Last note — a question — from this rather large German bank …
16 July 2025
DB: Mapping Markets: How markets are still underestimating inflation riskYesterday’s US CPI print prompted an interesting market reaction. Despite initial relief, a focus on the components like core goods led to growing alarm about the tariff impact, which prompted a spike in Treasury yields across the curve.
Yet even now, the problem is that inflation risks are still being underestimated, with a remarkable complacency across key assets. That is particularly so when you consider that the 2021-23 inflation spike wasn’t anticipated at all in advance. And it’s already the 4th year in a row (so far) that markets have overestimated how dovish the Fed are going to be.
Today, there are several factors coalescing at a global level that can push inflation higher still. Most notably, tariff rates are rising, with a 10% baseline in the US and several sectoral tariffs already imposed. There’s still the looming prospect of tariffs on August 1 which markets simply aren’t pricing in yet. In the Euro Area, there’s a huge fiscal stimulus in the pipeline, at a time when unemployment is at multi-decade lows. Monetary policy lags are still working through from recent rate cuts. Deficits remain high, increasing the temptation to use inflation as a temporary fix. And the balance of probability on future unknown shocks also tilts in an inflationary direction.
Why are inflation risks coalescing right now?
1. The tariff impacts are yet to be fully felt in prices, with a 10% baseline already in place alongside sectoral tariffs. Moreover, there’s the prospect of higher rates ahead on August 1 which markets simply aren’t pricing in……2. The tariffs now being proposed risk sparking retaliation by other countries and a fresh round of price hikes. We already saw an escalatory spiral like that between the US and China after April 2, when tariffs surged above 100%…
…3. Fiscal stimulus in Europe in the pipeline, at a time when unemployment at record lows and spare capacity is far more limited than the 2010s….

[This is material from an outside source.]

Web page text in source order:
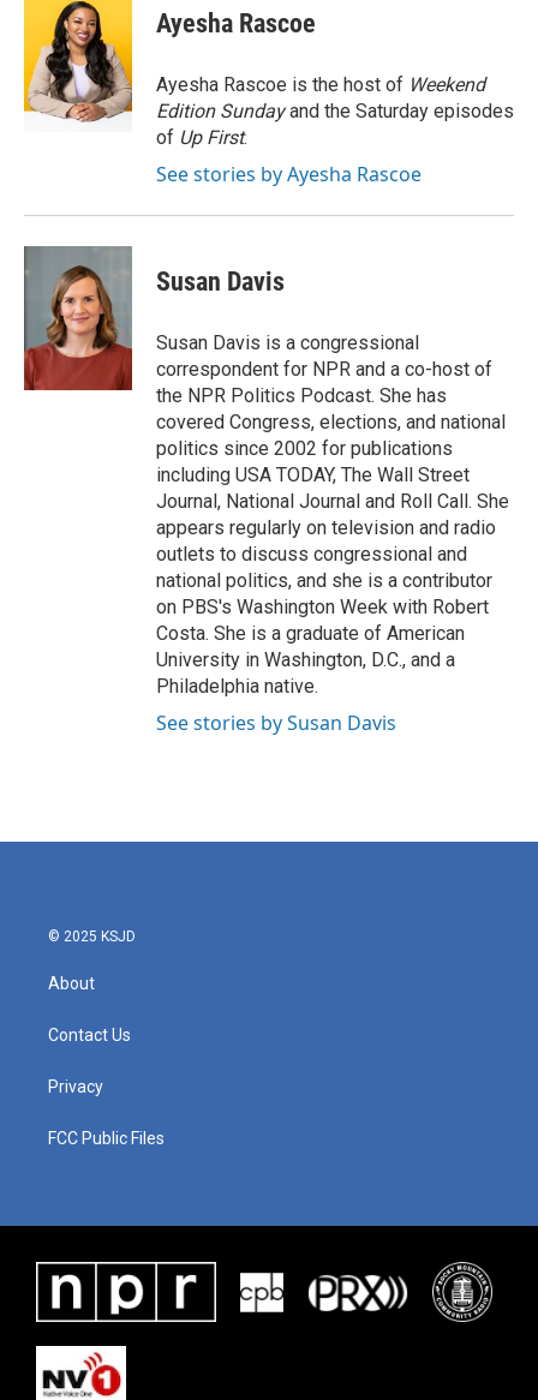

…4. Monetary policy operates with a time lag that peaks around 18 months later, so we’ll still be feeling the effects of easier policy from the Fed and ECB for the rest of this year…
…5. Deficits remain at high levels across the major economies, increasing the temptation for a surprise burst of inflation that erodes the real value of the debt stock..
…6. The likely pattern of future unknown shocks also skews towards more inflation…
…Market implications
From a market standpoint, investors need to face up to the fact that this is now the 4th year in a row (at least so far) that markets have underestimated how hawkish the Fed would be. After all, at the start of 2025, futures were pricing in a Fed rate cut by the June meeting, which hasn’t happened…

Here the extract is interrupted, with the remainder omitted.